_DESCRIPTION OF THE TASK_.
Scan the material for "Mother". Copy every line it appears in.

_INFORMATION PROVIDED_.

::::::::

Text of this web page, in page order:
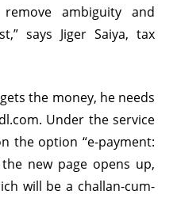
ambiguity and
says Jiger Saiya, tax
the money, he needs
Under the service
the option “e-payment:
the new page opens up,
will be a challan-cum-
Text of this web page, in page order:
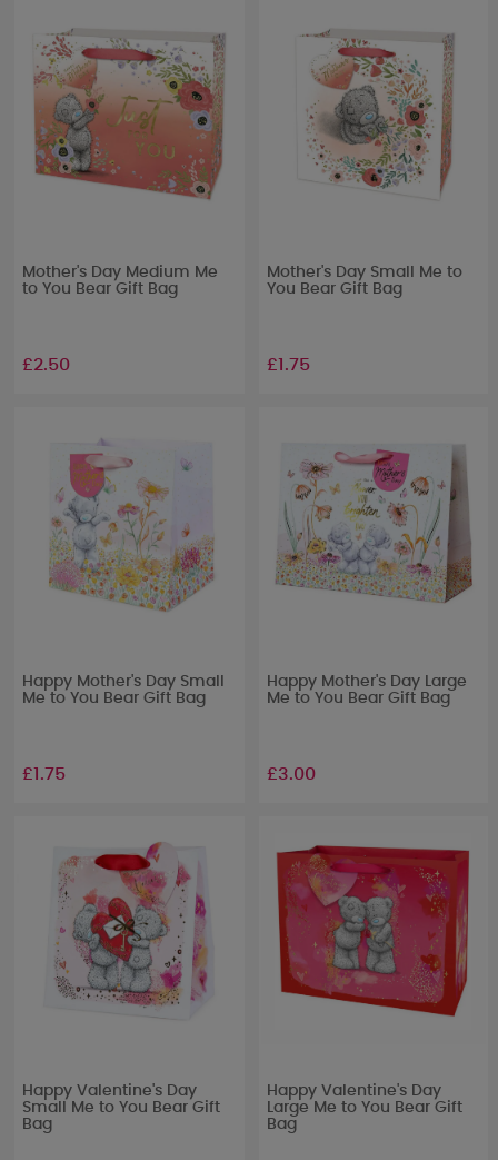
Mother's Day Medium Me
to You Bear Gift Bag
£2.50
Mother's Day Small Me to
You Bear Gift Bag
£1.75
Happy Mother's Day Small
Me to You Bear Gift Bag
£1.75
Happy Mother's Day Large
Me to You Bear Gift Bag
£3.00
Happy Valentine's Day
Small Me to You Bear Gift
Bag
Happy Valentine's Day
Large Me to You Bear Gift
Bag

::::::::

_REPLY TO THE EXERCISE_.
Mother's Day Medium Me
Mother's Day Small Me to
Happy Mother's Day Small
Happy Mother's Day Large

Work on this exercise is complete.